In tal senso Jonas formula il principio di responsabilità, teorizzando la ripresa nelle mani dell’uomo del proprio destino per mezzo dell’euristica della paura, cioè di quella dottrina filosofica fondata sulla dimensione emozionale della paura. La paura è atta alla conservazione della specie, tale sentimento dovrebbe, quindi, fungere da volano per il ripensamento del destino umano. V’è necessità di porre rimedio alla dissoluzione dell’umano causata dall’uomo stesso. M come fermare il prometeo scatenato? Come esposto in precedenza Jonas fa leva sulla paura, Anders (come anche Nietzsche) ritiene sia della fondamentale importanza sviluppare l’aspetto fino ad ora trascurato (l’interiorità).

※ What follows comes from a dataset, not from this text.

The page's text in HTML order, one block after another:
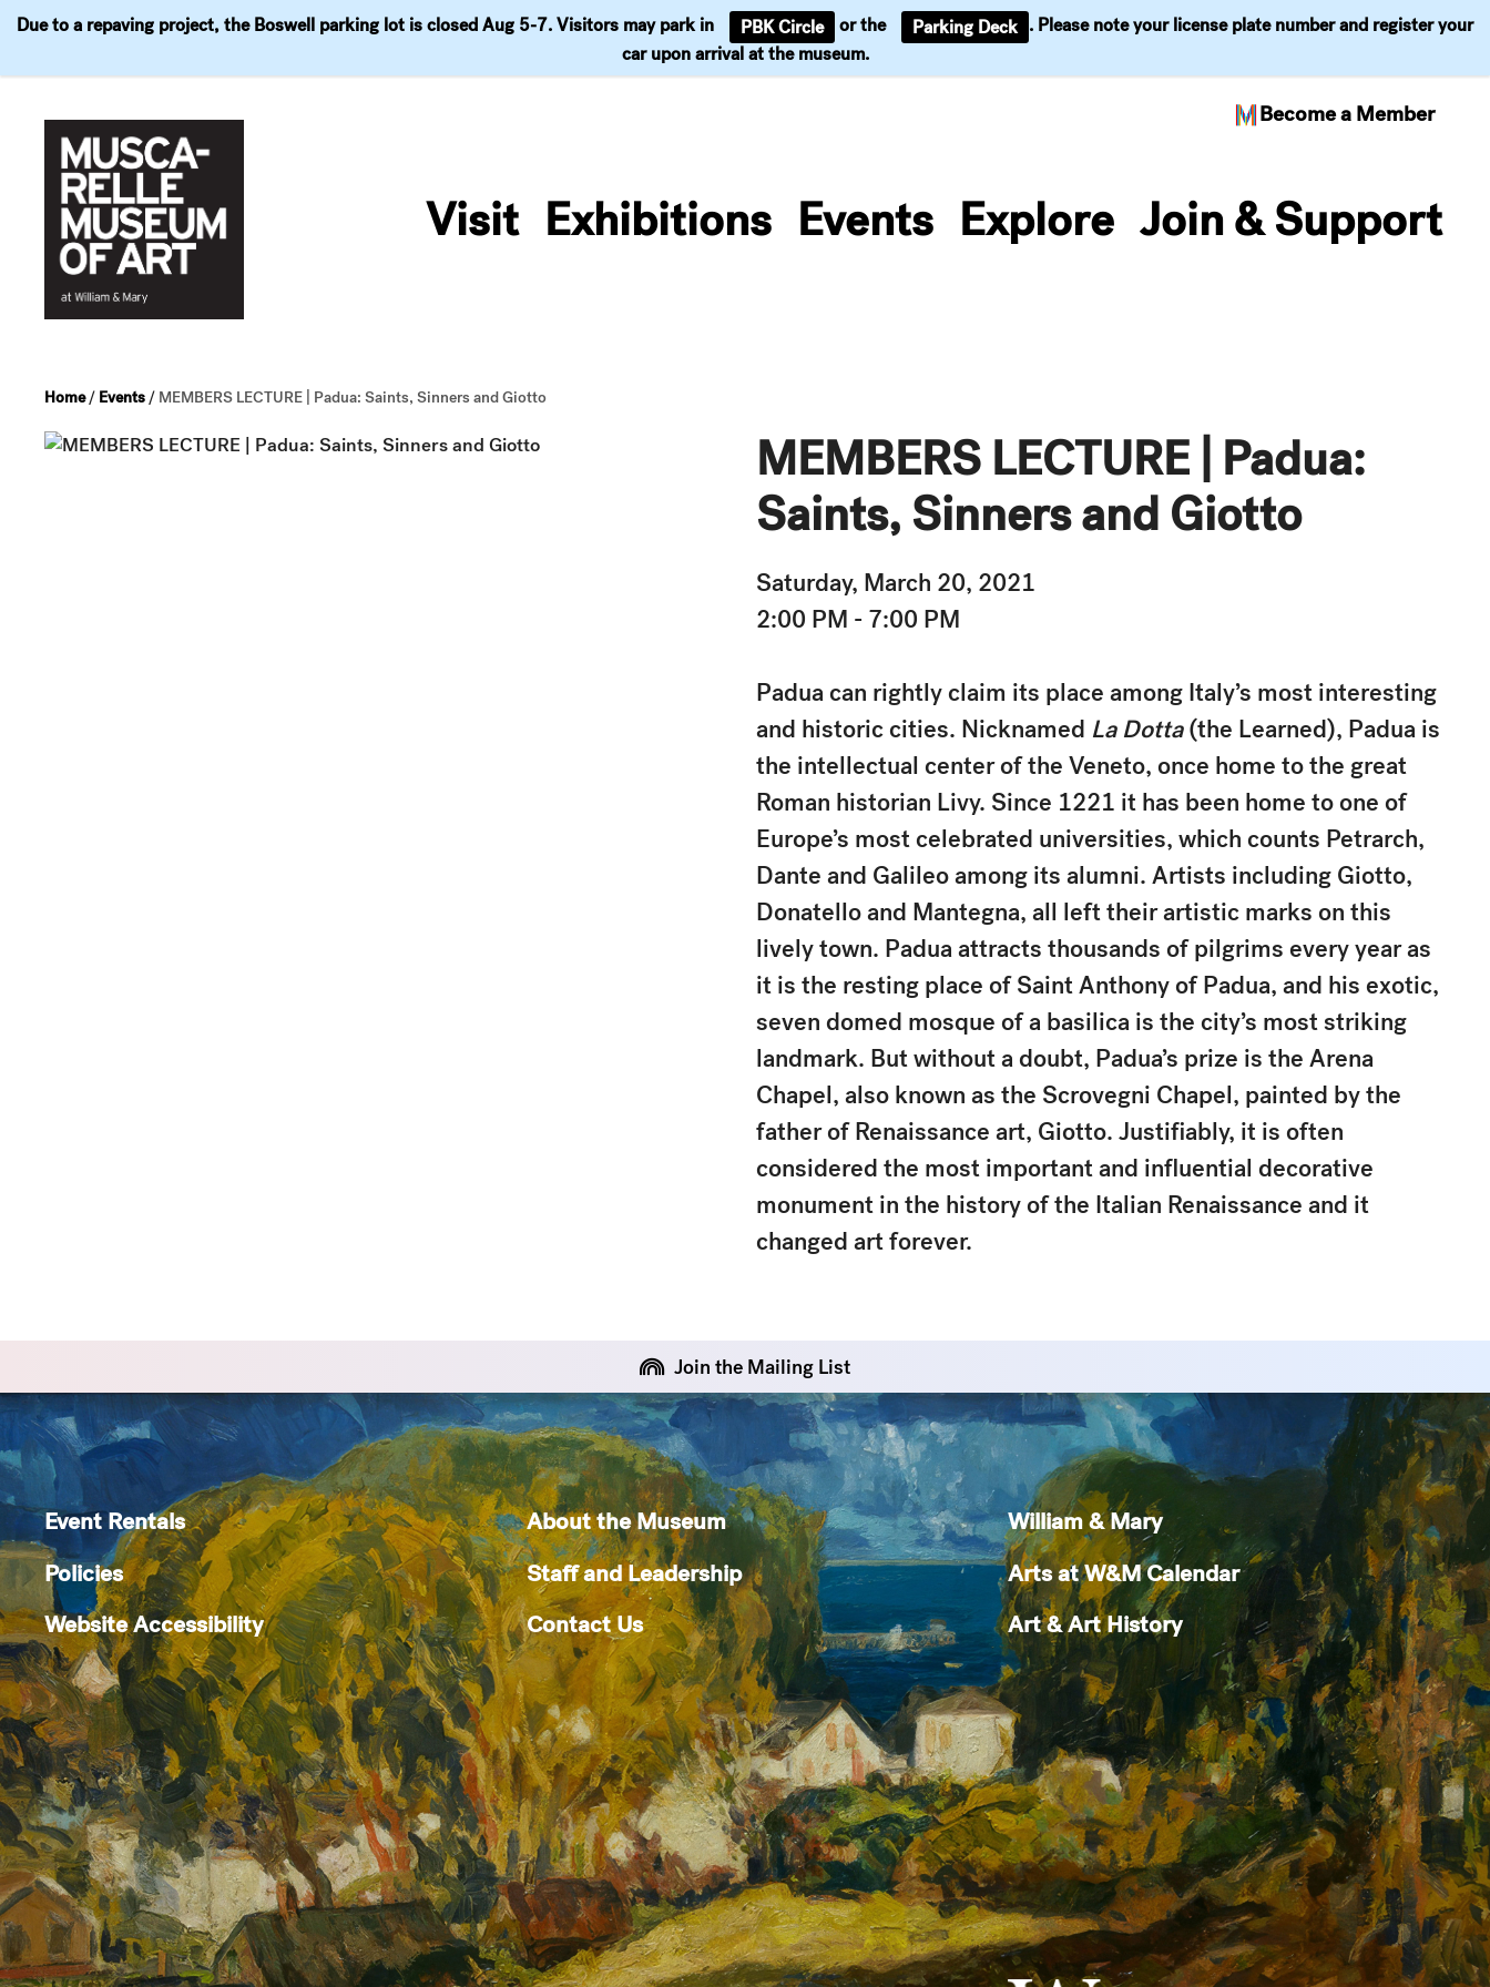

L’esistenza dell’uomo rischia seriamente di essere ridotta a mera funzione, ciò a causa dell’annientamento della dimensione emozionale. Il dislivello tra dimensione emotiva e dimensione funzionale dà vita a un puer, cioè a un fanciullo non responsabile, a un fanciullo dall’incredibile dotazione tecnologica ma non in grado di controllare le proprie emozioni. Trascurare la dimensione emotiva comporta il rischio di trasformarci in funzionari della vita. L’uomo diviene funzione di apparati tecnici. L’uomo diviene strumento dell’apparato che egli stesso ha costruito. L’uomo da decisore diviene deciso, quindi si vergogna perché divenuto inadeguato. Egli si vergogna della sua natura organica, si vergogna d’essere struttura organizzata. L’uomo è un organismo vivente, cioè corpo di organi organizzati organicamente da una natura organica e non da se stesso.
Il problema non è più il corpo ma l’organicità dello stesso, un ordine che non ha stabilito l’uomo. In tal senso Artaud teorizzerà il corpo senza organi.